M0 | M1 (Laplace) | M1 (MCMC) | |
---|---|---|---|
(Intercept) | −1.645 | −1.720 | −1.757 |
(0.069) | (0.056) | (0.056) | |
sd__(Intercept) | 0.749 | 0.521 | 0.523 |
(0.054) | |||
meanses | 1.401 | 1.455 | |
(0.135) | (0.139) | ||
ses_cmc | 0.585 | 0.594 | |
(0.053) | (0.057) | ||
sd__ses_cmc | 0.110 | 0.110 | |
(0.070) | |||
cor__(Intercept).ses_cmc | −1.000 | −0.482 | |
(0.438) | |||
Num.Obs. | 7185 | 7185 | 7185 |
AIC | 6489.2 | 6279.6 | |
BIC | 6502.9 | 6320.9 | |
Log.Lik. | −3242.585 | −3133.797 | |
algorithm | sampling | ||
pss | 4000.000 |
In MLM, we need to distinguish two types of interpretations of coefficients:
In a linear model, the coefficients under CS and under PA are the same, so we did not pay too much attention to the distinction.
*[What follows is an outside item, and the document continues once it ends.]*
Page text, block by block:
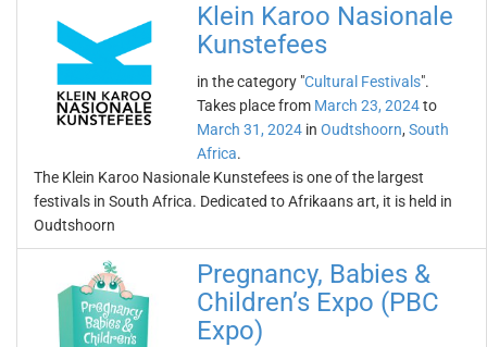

However, in generalized linear models, such as logistic models, with the same data, one gets different coefficients by fitting a conditional (e.g., MLM) vs. a marginal model (e.g., GEE). I have some discussions at https://quantscience.rbind.io/2020/12/28/unit-specific-vs-population-average-models/. You may also check out an example in this paper: https://journals.sagepub.com/doi/full/10.3102/10769986211017480
The GLMMadaptive
package computes coefficients in both
CS and PA. Below is an example showing the difference:
library(GLMMadaptive)
m1_pa <- mixed_model(mathcom ~ meanses + ses_cmc,
random = ~ ses_cmc | id,
data = hsball,
family = binomial("logit"))
# Unit-specific
summary(m1_pa)
>#
># Call:
># mixed_model(fixed = mathcom ~ meanses + ses_cmc, random = ~ses_cmc |
># id, data = hsball, family = binomial("logit"))
>#
># Data Descriptives:
># Number of Observations: 7185
># Number of Groups: 160
>#
># Model:
># family: binomial
># link: logit
>#
># Fit statistics:
># log.Lik AIC BIC
># -3128 6268 6287
>#
># Random effects covariance matrix:
># StdDev Corr
># (Intercept) 0.5180
># ses_cmc 0.1174 -0.9369
>#
># Fixed effects:
># Estimate Std.Err z-value p-value
># (Intercept) -1.7584 0.0570 -30.87 <1e-04
># meanses 1.4370 0.1357 10.59 <1e-04
># ses_cmc 0.6057 0.0560 10.81 <1e-04
>#
># Integration:
># method: adaptive Gauss-Hermite quadrature rule
># quadrature points: 11
>#
># Optimization:
># method: hybrid EM and quasi-Newton
># converged: TRUE
# Population-average
marginal_coefs(m1_pa, std_errors = TRUE)
># Estimate Std.Err z-value p-value
># (Intercept) -1.6713 0.0917 -18.227 <1e-04
># meanses 1.3913 0.1312 10.603 <1e-04
># ses_cmc 0.5497 0.0689 7.974 <1e-04
The main thing to note is that when interpreting coefficients in MLM using something other than the identity link, one should note the coefficients are conditional on the random effects. If the interest is in making statements about population-average predictions, such as the difference in probabilities of being commended for students with high and low SES, across all schools, then one needs to obtain the population-average coefficients.